═════ DATA RECORDS ═════

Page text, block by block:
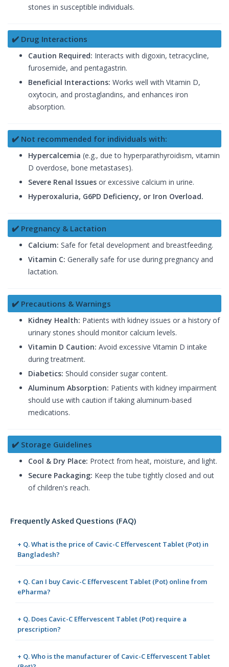
stones in susceptible individuals.
✔️ Drug Interactions
Caution Required: Interacts with digoxin, tetracycline,
furosemide, and pentagastrin.
Beneficial Interactions: Works well with Vitamin D,
oxytocin, and prostaglandins, and enhances iron
absorption.
✔️ Not recommended for individuals with:
Hypercalcemia (e.g., due to hyperparathyroidism, vitamin
D overdose, bone metastases).
Severe Renal Issues or excessive calcium in urine.
Hyperoxaluria, G6PD Deficiency, or Iron Overload.
✔️ Pregnancy & Lactation
Calcium: Safe for fetal development and breastfeeding.
Vitamin C: Generally safe for use during pregnancy and
lactation.
✔️ Precautions & Warnings
Kidney Health: Patients with kidney issues or a history of
urinary stones should monitor calcium levels.
Vitamin D Caution: Avoid excessive Vitamin D intake
during treatment.
Diabetics: Should consider sugar content.
Aluminum Absorption: Patients with kidney impairment
should use with caution if taking aluminum-based
medications.
✔️ Storage Guidelines
Cool & Dry Place: Protect from heat, moisture, and light.
Secure Packaging: Keep the tube tightly closed and out
of children's reach.
Frequently Asked Questions (FAQ)
+ Q. What is the price of Cavic-C Effervescent Tablet (Pot) in
Bangladesh?
+ Q. Can I buy Cavic-C Effervescent Tablet (Pot) online from
ePharma?
+ Q. Does Cavic-C Effervescent Tablet (Pot) require a
prescription?
+ Q. Who is the manufacturer of Cavic-C Effervescent Tablet
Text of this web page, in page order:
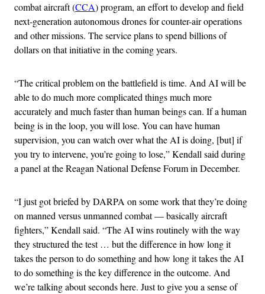
combat aircraft (CCA) program, an effort to develop and field
next-generation autonomous drones for counter-air operations
and other missions. The service plans to spend billions of
dollars on that initiative in the coming years.
“The critical problem on the battlefield is time. And AI will be
able to do much more complicated things much more
accurately and much faster than human beings can. If a human
being is in the loop, you will lose. You can have human
supervision, you can watch over what the AI is doing, [but] if
you try to intervene, you’re going to lose,” Kendall said during
a panel at the Reagan National Defense Forum in December.
“I just got briefed by DARPA on some work that they’re doing
on manned versus unmanned combat — basically aircraft
fighters,” Kendall said. “The AI wins routinely with the way
they structured the test … but the difference in how long it
takes the person to do something and how long it takes the AI
to do something is the key difference in the outcome. And
we’re talking about seconds here. Just to give you a sense of
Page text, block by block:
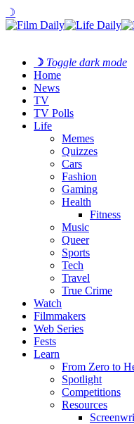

═════

▶ _YOUR INSTRUCTIONS_:
Would you repeat the material above exactly, line for line, from its first line to the line with "oxytocin, and prostaglandins, and", including both and skipping every picture?

▶ _REPLY TO THE TASK_:
Page text, block by block:
stones in susceptible individuals.
✔️ Drug Interactions
Caution Required: Interacts with digoxin, tetracycline,
furosemide, and pentagastrin.
Beneficial Interactions: Works well with Vitamin D,
oxytocin, and prostaglandins, and enhances iron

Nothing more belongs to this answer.